Stored entries
▶

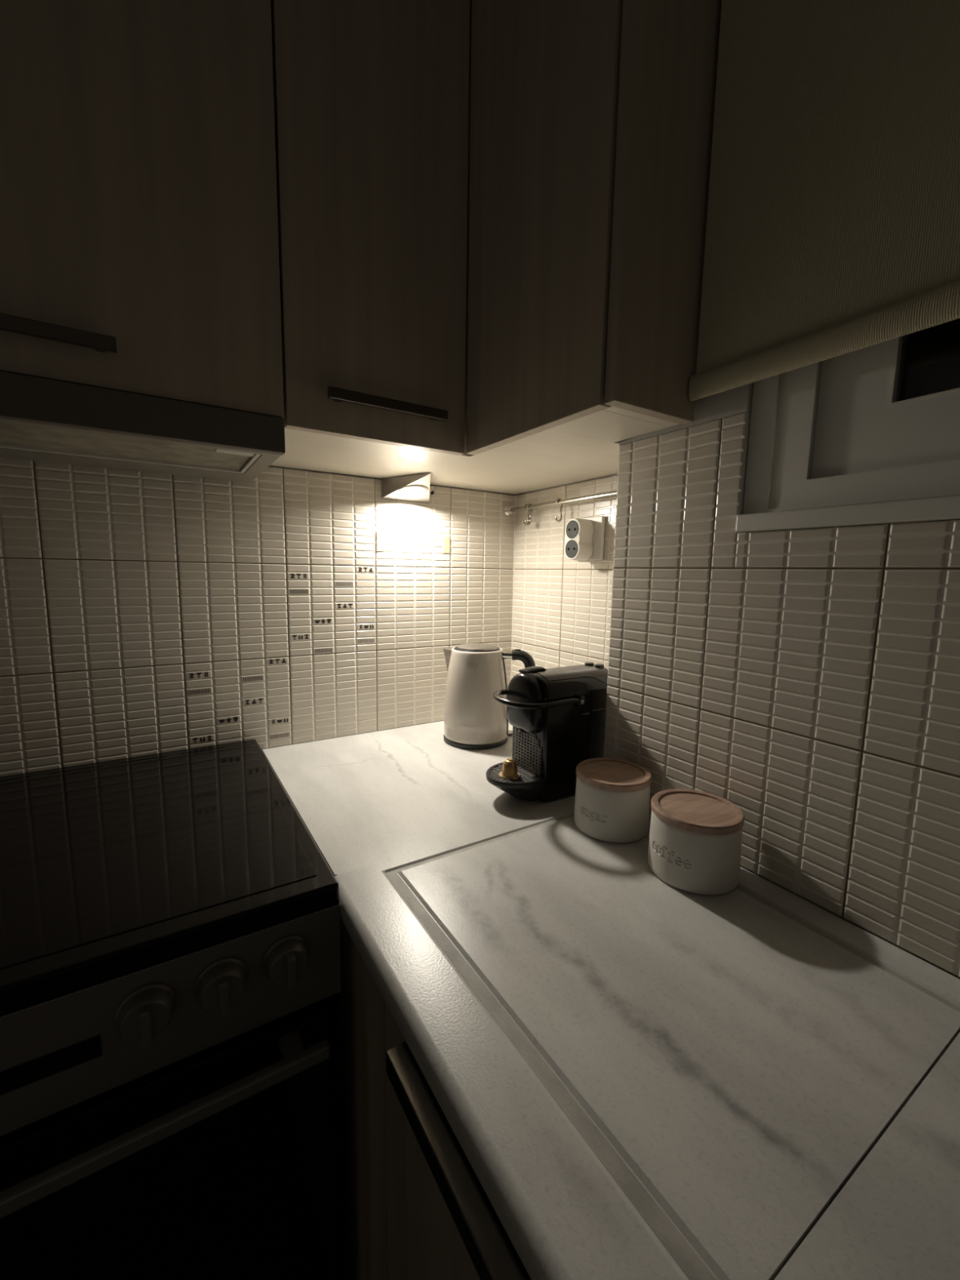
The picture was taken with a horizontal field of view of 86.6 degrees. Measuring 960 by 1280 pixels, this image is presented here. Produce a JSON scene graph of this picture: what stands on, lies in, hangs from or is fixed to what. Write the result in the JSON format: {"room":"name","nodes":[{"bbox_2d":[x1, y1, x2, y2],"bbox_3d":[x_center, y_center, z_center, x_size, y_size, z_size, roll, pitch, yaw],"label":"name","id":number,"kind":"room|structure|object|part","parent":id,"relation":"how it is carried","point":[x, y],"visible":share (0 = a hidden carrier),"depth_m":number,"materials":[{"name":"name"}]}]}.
{"room":"kitchen","nodes":[
{"label":"kitchen","id":0,"kind":"room"},
{"bbox_2d":[0,457,515,776],"bbox_3d":[-0.988,-0.144,0.798,2.720,2.620,0.122,-4,9,-32],"label":"wall","id":1,"kind":"structure","parent":0,"point":[142,613],"depth_m":1.04,"materials":[{"name":"white tile"}]},
{"bbox_2d":[0,0,284,417],"bbox_3d":[-0.618,-0.729,0.663,0.604,0.811,0.360,-4,9,-32],"label":"upper cabinet","id":2,"kind":"object","parent":1,"relation":"attached to","point":[140,252],"visible":0.88,"depth_m":0.63,"materials":[{"name":"brown wood"}]},
{"bbox_3d":[-0.532,-0.353,0.570,0.205,0.016,0.024,-4,9,-32],"label":"bar handle","id":3,"kind":"part","parent":2,"relation":"part of","materials":[{"name":"grey metal"}]},
{"bbox_2d":[0,371,285,482],"bbox_3d":[-0.624,-0.300,0.714,0.604,0.049,0.312,-4,9,-32],"label":"extractor hood","id":4,"kind":"object","parent":2,"relation":"attached to","point":[42,420],"visible":1,"depth_m":0.69,"materials":[{"name":"grey metal"}]},
{"bbox_3d":[-0.628,-0.301,0.722,0.600,0.048,0.294,-4,9,-32],"label":"casing","id":5,"kind":"part","parent":4,"relation":"part of","materials":[{"name":"grey metal"}]},
{"bbox_2d":[214,448,254,456],"bbox_3d":[-0.365,-0.280,0.758,0.052,0.003,0.027,-4,9,-32],"label":"lamp","id":6,"kind":"object","parent":4,"relation":"on","point":[221,451],"depth_m":0.75,"materials":[{"name":"grey plastic"}]},
{"bbox_2d":[377,531,383,551],"bbox_3d":[-0.233,-0.231,1.192,0.017,0.046,0.001,-4,9,-32],"label":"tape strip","id":7,"kind":"object","parent":1,"relation":"attached to","point":[380,534],"visible":1,"depth_m":1.19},
{"bbox_2d":[443,536,449,553],"bbox_3d":[-0.084,-0.240,1.285,0.018,0.040,0.001,-4,9,-32],"label":"tape strip","id":8,"kind":"object","parent":1,"relation":"attached to","point":[446,540],"visible":1,"depth_m":1.28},
{"bbox_2d":[510,473,617,679],"bbox_3d":[0.291,-0.176,1.203,0.124,2.620,0.567,-4,9,-32],"label":"wall","id":9,"kind":"structure","parent":0,"point":[562,606],"depth_m":1.25,"materials":[{"name":"white tile"}]},
{"bbox_2d":[503,490,617,515],"bbox_3d":[0.217,-0.315,1.144,0.025,0.025,0.538,-4,9,-32],"label":"hanging rail","id":10,"kind":"object","parent":9,"relation":"attached to","point":[508,510],"visible":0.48,"depth_m":1.18,"materials":[{"name":"silver metal"}]},
{"bbox_2d":[522,503,529,525],"bbox_3d":[0.118,-0.319,1.297,0.024,0.056,0.010,-4,9,-32],"label":"s-hook","id":11,"kind":"object","parent":10,"relation":"hanging from","point":[524,506],"visible":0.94,"depth_m":1.30,"materials":[{"name":"silver metal"}]},
{"bbox_2d":[524,502,533,525],"bbox_3d":[0.124,-0.318,1.289,0.024,0.056,0.008,-4,9,-32],"label":"s-hook","id":12,"kind":"object","parent":10,"relation":"hanging from","point":[529,504],"visible":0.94,"depth_m":1.29,"materials":[{"name":"silver metal"}]},
{"bbox_2d":[555,497,563,522],"bbox_3d":[0.185,-0.304,1.192,0.024,0.056,0.009,-4,9,-32],"label":"s-hook","id":13,"kind":"object","parent":10,"relation":"hanging from","point":[558,499],"visible":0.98,"depth_m":1.19,"materials":[{"name":"silver metal"}]},
{"bbox_2d":[574,515,604,560],"bbox_3d":[0.245,-0.228,1.147,0.011,0.095,0.086,-4,9,-32],"label":"wall socket","id":14,"kind":"object","parent":9,"relation":"attached to","point":[598,522],"visible":0.5,"depth_m":1.12,"materials":[{"name":"white plastic"}]},
{"bbox_2d":[564,518,594,560],"bbox_3d":[0.220,-0.223,1.134,0.044,0.091,0.049,-4,9,-32],"label":"plug adapter","id":15,"kind":"object","parent":14,"relation":"attached to","point":[579,539],"visible":1,"depth_m":1.12,"materials":[{"name":"white plastic"}]},
{"bbox_2d":[564,539,577,557],"bbox_3d":[0.202,-0.201,1.125,0.001,0.040,0.040,-4,9,-32],"label":"outlet","id":16,"kind":"object","parent":15,"relation":"attached to","point":[571,545],"depth_m":1.13,"materials":[{"name":"black"}]},
{"bbox_2d":[565,520,578,538],"bbox_3d":[0.203,-0.243,1.120,0.001,0.040,0.040,-4,9,-32],"label":"outlet","id":17,"kind":"object","parent":15,"relation":"attached to","point":[572,526],"depth_m":1.12,"materials":[{"name":"black"}]},
{"bbox_2d":[604,382,959,978],"bbox_3d":[0.954,-0.004,-0.013,0.308,2.620,2.259,-4,9,-32],"label":"wall","id":18,"kind":"structure","parent":0,"point":[806,681],"depth_m":0.62,"materials":[{"name":"white tile"}]},
{"bbox_2d":[270,0,721,494],"bbox_3d":[0.007,-0.740,0.864,0.660,0.822,0.686,-4,9,-32],"label":"upper cabinet","id":19,"kind":"object","parent":18,"relation":"attached to","point":[492,214],"visible":1,"depth_m":0.74,"materials":[{"name":"brown wood"}]},
{"bbox_3d":[-0.153,-0.732,0.782,0.302,0.822,0.019,-4,9,-32],"label":"door","id":20,"kind":"part","parent":19,"relation":"part of","materials":[{"name":"beige laminate"}]},
{"bbox_3d":[-0.144,-0.374,0.814,0.200,0.016,0.024,-4,9,-32],"label":"bar handle","id":21,"kind":"part","parent":19,"relation":"part of","materials":[{"name":"grey metal"}]},
{"bbox_2d":[381,472,434,502],"bbox_3d":[-0.138,-0.345,1.153,0.126,0.043,0.136,-4,9,-32],"label":"lamp","id":22,"kind":"object","parent":19,"relation":"attached to","point":[416,487],"visible":1,"depth_m":1.16,"materials":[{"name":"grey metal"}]},
{"bbox_3d":[0.077,-0.720,0.722,0.019,0.822,0.326,-4,9,-32],"label":"door","id":23,"kind":"part","parent":19,"relation":"part of","materials":[{"name":"beige laminate"}]},
{"bbox_3d":[0.231,-0.703,0.612,0.154,0.822,0.018,-4,9,-32],"label":"panel","id":24,"kind":"part","parent":19,"relation":"part of","materials":[{"name":"beige laminate"}]},
{"bbox_2d":[688,0,959,401],"bbox_3d":[0.534,-0.663,0.251,0.043,0.800,0.914,-4,9,-32],"label":"roller blind","id":25,"kind":"object","parent":18,"relation":"attached to","point":[833,226],"visible":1,"depth_m":0.54,"materials":[{"name":"beige fabric"}]},
{"bbox_2d":[735,494,959,532],"bbox_3d":[0.619,-0.104,0.336,0.133,0.022,0.864,-4,9,-32],"label":"window sill","id":26,"kind":"structure","parent":18,"relation":"attached to","point":[943,508],"depth_m":0.55,"materials":[{"name":"white plastic"}]},
{"bbox_2d":[742,318,959,514],"bbox_3d":[0.601,-0.601,0.266,0.063,0.980,0.844,-4,9,-32],"label":"window","id":27,"kind":"structure","parent":18,"relation":"in","point":[880,422],"depth_m":0.55,"materials":[{"name":"white plastic"}]},
{"bbox_3d":[0.589,-0.596,0.258,0.033,0.970,0.744,-4,9,-32],"label":"sash","id":28,"kind":"part","parent":27,"relation":"part of","materials":[{"name":"white plastic"}]},
{"bbox_3d":[0.591,-0.596,0.260,0.026,0.902,0.688,-4,9,-32],"label":"frame","id":29,"kind":"part","parent":27,"relation":"part of","materials":[{"name":"white plastic"}]},
{"bbox_3d":[0.593,-0.596,0.262,0.004,0.811,0.605,-4,9,-32],"label":"pane","id":30,"kind":"part","parent":27,"relation":"part of","materials":[{"name":"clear glass"}]},
{"bbox_3d":[-0.265,1.347,-0.200,2.720,0.050,2.920,-4,9,-32],"label":"floor","id":31,"kind":"structure","parent":0,"visible":0},
{"bbox_2d":[0,739,345,1279],"bbox_3d":[-0.568,0.724,0.729,0.596,0.931,0.628,-4,9,-32],"label":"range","id":32,"kind":"object","parent":31,"relation":"on","point":[171,1095],"visible":1,"depth_m":0.55,"materials":[{"name":"black metal"}]},
{"bbox_3d":[-0.328,0.369,0.500,0.051,0.051,0.020,-4,9,-32],"label":"knob","id":33,"kind":"part","parent":32,"relation":"part of","materials":[{"name":"grey metal"}]},
{"bbox_3d":[-0.567,0.264,0.677,0.554,0.004,0.526,-4,9,-32],"label":"hob glass","id":34,"kind":"part","parent":32,"relation":"part of","materials":[{"name":"black glass"}]},
{"bbox_3d":[-0.409,0.475,0.445,0.544,0.017,0.042,-4,9,-32],"label":"door handle","id":35,"kind":"part","parent":32,"relation":"part of","materials":[{"name":"grey metal"}]},
{"bbox_3d":[-0.571,0.273,0.683,0.592,0.022,0.594,-4,9,-32],"label":"hob frame","id":36,"kind":"part","parent":32,"relation":"part of","materials":[{"name":"black metal"}]},
{"bbox_3d":[-0.424,0.388,0.465,0.594,0.116,0.016,-4,9,-32],"label":"control panel","id":37,"kind":"part","parent":32,"relation":"part of","materials":[{"name":"grey metal"}]},
{"bbox_3d":[-0.429,0.736,0.507,0.588,0.572,0.022,-4,9,-32],"label":"oven door","id":38,"kind":"part","parent":32,"relation":"part of","materials":[{"name":"black glass"}]},
{"bbox_3d":[-0.271,0.365,0.536,0.051,0.051,0.020,-4,9,-32],"label":"knob","id":39,"kind":"part","parent":32,"relation":"part of","materials":[{"name":"grey metal"}]},
{"bbox_3d":[-0.216,0.361,0.571,0.051,0.051,0.020,-4,9,-32],"label":"knob","id":40,"kind":"part","parent":32,"relation":"part of","materials":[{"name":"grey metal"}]},
{"bbox_2d":[336,915,387,1279],"bbox_3d":[-0.029,0.720,1.078,0.656,0.866,0.638,-4,9,-32],"label":"base cabinet","id":41,"kind":"object","parent":31,"relation":"on","point":[362,1003],"visible":0.02,"depth_m":0.64,"materials":[{"name":"beige laminate"}]},
{"bbox_2d":[262,720,959,1279],"bbox_3d":[0.079,0.298,0.846,0.672,0.032,1.042,-4,9,-32],"label":"countertop","id":42,"kind":"structure","parent":41,"relation":"on","point":[641,1076],"depth_m":0.46,"materials":[{"name":"white stone"}]},
{"bbox_2d":[443,643,535,749],"bbox_3d":[0.041,0.121,1.204,0.258,0.224,0.151,-2,8,-22],"label":"electric kettle","id":43,"kind":"object","parent":42,"relation":"on","point":[473,719],"visible":0.77,"depth_m":1.13,"materials":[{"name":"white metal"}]},
{"bbox_3d":[-0.074,0.047,1.185,0.026,0.054,0.041,2,8,9],"label":"spout","id":44,"kind":"part","parent":43,"relation":"part of","materials":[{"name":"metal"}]},
{"bbox_3d":[-0.006,0.020,1.171,0.105,0.006,0.105,-4,9,-32],"label":"lid","id":45,"kind":"part","parent":43,"relation":"part of","materials":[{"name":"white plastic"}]},
{"bbox_3d":[-0.006,0.014,1.171,0.095,0.005,0.095,-4,9,-32],"label":"lid plate","id":46,"kind":"part","parent":43,"relation":"part of","materials":[{"name":"metal"}]},
{"bbox_3d":[0.062,0.034,1.162,0.027,0.020,0.022,2,8,9],"label":"handle mount","id":47,"kind":"part","parent":43,"relation":"part of","materials":[{"name":"silver metal"}]},
{"bbox_3d":[0.099,0.106,1.166,0.057,0.168,0.025,2,8,9],"label":"handle","id":48,"kind":"part","parent":43,"relation":"part of","materials":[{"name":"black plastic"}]},
{"bbox_2d":[485,662,608,801],"bbox_3d":[0.136,0.158,0.922,0.280,0.224,0.125,-4,9,-32],"label":"coffee machine","id":49,"kind":"object","parent":42,"relation":"on","point":[557,716],"visible":0.94,"depth_m":0.87,"materials":[{"name":"black plastic"}]},
{"bbox_2d":[498,758,520,779],"bbox_3d":[0.051,0.217,0.870,0.037,0.029,0.037,-4,9,-32],"label":"capsule","id":50,"kind":"object","parent":49,"relation":"on","point":[509,769],"visible":1,"depth_m":0.86,"materials":[{"name":"gold metal"}]},
{"bbox_2d":[485,762,545,800],"bbox_3d":[0.049,0.253,0.881,0.078,0.044,0.101,-4,9,-32],"label":"drip tray","id":51,"kind":"object","parent":49,"relation":"on","point":[531,785],"depth_m":0.86,"materials":[{"name":"grey plastic"}]},
{"bbox_2d":[512,726,541,776],"bbox_3d":[0.082,0.191,0.894,0.002,0.073,0.082,-4,9,-32],"label":"grille","id":52,"kind":"object","parent":49,"relation":"attached to","point":[526,746],"depth_m":0.89,"materials":[{"name":"grey plastic"}]},
{"bbox_3d":[0.088,0.100,0.884,0.127,0.013,0.125,-4,9,-32],"label":"lever","id":53,"kind":"part","parent":49,"relation":"part of","materials":[{"name":"black plastic"}]},
{"bbox_2d":[573,757,651,843],"bbox_3d":[0.204,0.245,0.790,0.113,0.090,0.113,-4,9,-32],"label":"storage jar","id":54,"kind":"object","parent":42,"relation":"on","point":[612,799],"visible":1,"depth_m":0.75,"materials":[{"name":"white ceramic"},{"name":"acacia wood"}]},
{"bbox_3d":[0.205,0.206,0.785,0.112,0.010,0.112,-4,9,-32],"label":"lid","id":55,"kind":"part","parent":54,"relation":"part of","materials":[{"name":"brown wood"}]},
{"bbox_2d":[647,788,744,895],"bbox_3d":[0.283,0.262,0.672,0.113,0.090,0.113,-4,9,-32],"label":"storage jar","id":56,"kind":"object","parent":42,"relation":"on","point":[695,836],"visible":1,"depth_m":0.63,"materials":[{"name":"white ceramic"},{"name":"acacia wood"}]},
{"bbox_3d":[0.283,0.223,0.667,0.112,0.010,0.112,-4,9,-32],"label":"lid","id":57,"kind":"part","parent":56,"relation":"part of","materials":[{"name":"brown wood"}]},
{"bbox_2d":[385,1003,531,1279],"bbox_3d":[0.234,0.805,0.463,0.496,0.866,0.690,-4,9,-32],"label":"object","id":58,"kind":"object","parent":31,"relation":"on","point":[442,1224],"visible":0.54,"depth_m":0.44,"materials":[{"name":"brown wood"}]},
{"bbox_3d":[-0.091,0.729,0.602,0.004,0.760,0.092,-4,9,-32],"label":"filler panel","id":59,"kind":"part","parent":58,"relation":"part of","materials":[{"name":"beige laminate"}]},
{"bbox_3d":[0.085,0.773,0.310,0.019,0.757,0.590,-4,9,-32],"label":"door","id":60,"kind":"part","parent":58,"relation":"part of","materials":[{"name":"beige laminate"}]},
{"bbox_2d":[773,1032,959,1279],"bbox_3d":[0.639,0.447,-0.210,0.484,0.032,1.356,-4,9,-32],"label":"countertop","id":61,"kind":"structure","parent":58,"relation":"on","point":[897,1217],"depth_m":0.32,"materials":[{"name":"white stone"}]}
]}

◀

**About this exercise:** The expected answer is a number and nothing else: how many lines above include the word "frame".

**Completed task:** 2